# The being of Jesskit



## jesskit (Jan 8, 2010)

Name: Jesskit
Age:around late teens early adult
Sex: Female
Species: mostly cat (no real breed) with a dash of wolf
Height: about 5'5

Appearance:
- Hair and fur: Purple fur with white underside. Black hair with a red streak through it
- Eye color: Brown
Behavior and Personality: Bubbly and happy most of the time, but can become very dark and broody. She's quick thinking although it doesnt always come across. Shy at times but quick to make friends to those who are nice to her, and equally quick to defend her friends.

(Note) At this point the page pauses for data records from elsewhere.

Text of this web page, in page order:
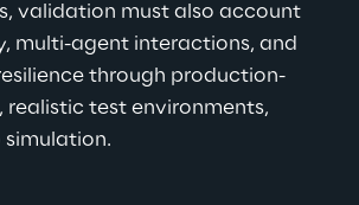
validation must also account
multi-agent interactions, and
through production-
realistic test environments,
simulation.
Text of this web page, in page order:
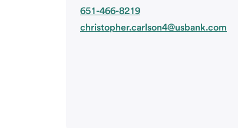
651-466-8219
christopher.carlson4@usbank.com
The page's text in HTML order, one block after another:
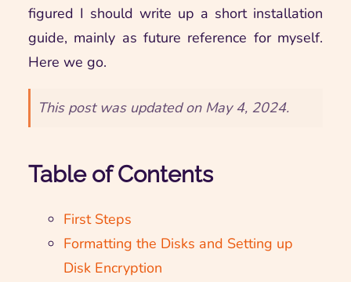
figured I should write up a short installation
guide, mainly as future reference for myself.
Here we go.
This post was updated on May 4, 2024.
Table of Contents
First Steps
Formatting the Disks and Setting up
Disk Encryption

Skills: Witch with some real power
Weaknesses: spiders!!!! eeek get them away

Likes: technical things, forrests, fooooood
Dislikes: spiders, most fish, bugs, being bored



Clothing/Personal Style: kinda has a few styles, from paganish to punky to raver, but what ever the style she trys to look her coolest
Picture: okies here is the closest i could do thanks to gen8hedgehog from deviantart







Profession: Nordic Pagan Witch
Star sign: Pisces  

Favorite food: non fishy sushi
Favorite location: On top of a mountain, preferably with snow
Favorite weather: Winter
Favorite color: Purple
Least liked weather: hot hot hot hot hot

Orientation: pansexual


----------



## Trpdwarf (Jan 8, 2010)

I thought you were banned?


----------



## jesskit (Jan 8, 2010)

huh what?, umm im new here, so no idea


----------



## Trpdwarf (Jan 8, 2010)

jesskit said:


> huh what?, umm im new here, so no idea



http://www.encyclopediadramatica.com/Jesskitt NSFW
http://www.furaffinity.net/user/kittcreations

You sure you are new? If you are not the person associated with Kittcreations, known tracer and banned....I highly suggest you contact a mod and get a different name.


----------



## jesskit (Jan 8, 2010)

ok well no im definetly not that person, and well seriously why should i change my name because of a person like that, my name online has been jesskit (notice one t) for a few years now, so if people want to have a go at me for it they can shove off


----------



## Trpdwarf (Jan 8, 2010)

jesskit said:


> ok well no im definetly not that person, and well seriously why should i change my name because of a person like that, my name online has been jesskit (notice one t) for a few years now, so if people want to have a go at me for it they can shove off



I'm just making a friendly suggestion.


----------



## jesskit (Jan 8, 2010)

well thanks, but im jesskit have been and will be, and absolutly not that other person


----------



## Aden (Jan 11, 2010)

I thought you were jesskitt at first, too. She has a very stained reputation around here. Might want to consider some formatting change or SOMETHING. I was ready to laugh my ass off when I saw your request thread until I looked around to make sure you weren't her.


----------



## jesskit (Jan 12, 2010)

i understand she might but i dont see the point of changing for other people, if i did i wouldnt be the person i am today


----------



## Aden (Jan 12, 2010)

Implying that formatting your name differently shakes you to the core essence of your being


----------



## Catilda Lily (Jan 12, 2010)

hello and welcome :3


----------



## jesskit (Jan 12, 2010)

well what would you suggest


----------



## jesskit (Jan 12, 2010)

hey thanks catilda, XD


----------



## Aden (Jan 12, 2010)

Anything, really. Your user title says "Jess the Kitten", so maybe something simple like jesskitten, jessthekitten, jess_kitten, etc.


----------